═════ Data listing ═════
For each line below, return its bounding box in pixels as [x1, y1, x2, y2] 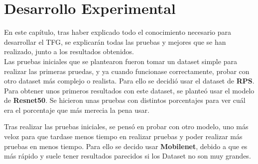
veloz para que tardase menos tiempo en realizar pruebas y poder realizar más [4, 131, 243, 142]
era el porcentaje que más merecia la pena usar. [4, 104, 149, 115]
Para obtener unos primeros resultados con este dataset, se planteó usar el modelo [4, 85, 255, 95]
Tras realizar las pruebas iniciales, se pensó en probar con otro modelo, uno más [4, 121, 249, 132]
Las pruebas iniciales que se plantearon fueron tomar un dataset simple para [4, 56, 237, 66]
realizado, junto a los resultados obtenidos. [4, 46, 134, 57]
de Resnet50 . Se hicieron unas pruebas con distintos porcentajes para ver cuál [4, 95, 246, 105]
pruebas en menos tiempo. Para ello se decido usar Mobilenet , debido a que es [4, 141, 248, 151]
═════
> _Your task_
The response is to contain exactly the lines from the beginning of the data through the line containing "era el porcentaje", both ends included, and nothing else; omit the pictures.

> _Task answer_
For each line below, return its bounding box in pixels as [x1, y1, x2, y2] 
veloz para que tardase menos tiempo en realizar pruebas y poder realizar más [4, 131, 243, 142]
era el porcentaje que más merecia la pena usar. [4, 104, 149, 115]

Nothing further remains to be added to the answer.